Network monitor

The internet does not have a simple star or tree topology, it’s rather more like a mesh structure. Add to this the existence of complex routing tables, firewall rules and DNS views, and you’ll realise that it’s impossible to monitor the availability of a network or node from a single point of view. For long, I’ve been thinking about a distributed system of monitoring stations, that exchange information on which networks/nodes they perceive as being unreachable. Systems like this do exist and their services are offered both free and commercially, but I would like to create something that is flexible and easy to deploy for an indivual person running a few servers.
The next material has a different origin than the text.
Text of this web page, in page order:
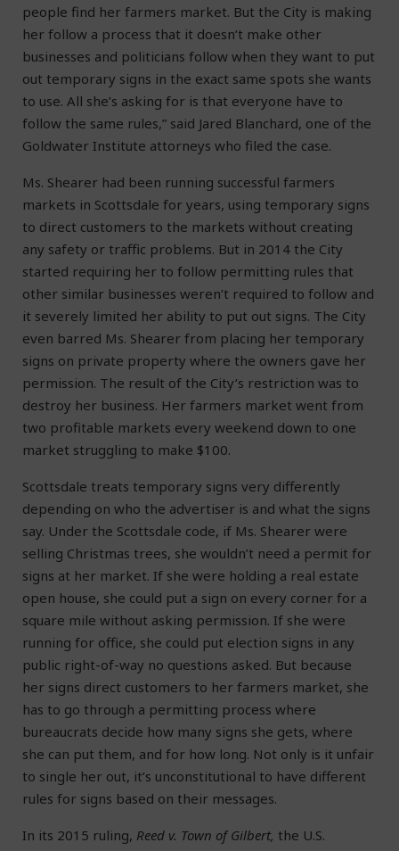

The first step for this, however, is a program that runs on only one host and gathers all possible data from there. I’ve started here by creating an engine that can read a list of IP-addresses or hostnames and will send, receive and interpret ICMP Echo (‘ping’) messages. Next I’ve developed a configuration-file format that allows the users to represent the network topology to a certain degree. Lastly, I’ve added a statistical routine that tries to interpret the ping data (basically RTTs, round-trip times). The reason for this is what’s fast for one node may be very high latency for another. This routine learns what ‘good performance’ is for a certain node and then starts tagging probes that are outside the margin of ‘normal’ latency. These tags range from yellow (‘jitter’ or minor congestion), blue (‘lag’ or heavy congestion) to red (packet loss or unreachability). The colour tags for the probes are shown on screen as a grid, with each monitored node having a column and time being on the vertical axis. Below this grid, the individual probe results are displayed, and next to it a tree of the network topology is shown with the nodes tagged with the colour of their current ‘state’. State is defined as the least congested state seen in the last x probes (x being 3 for me, so far). A bell-character (beep or screen flash) can be output for packet loss, or can be inverted to notify of a node that was down for a while coming back up again.

This functionality is currently in beta testing. I’ll probably reach a point suitable for first release within one or two months.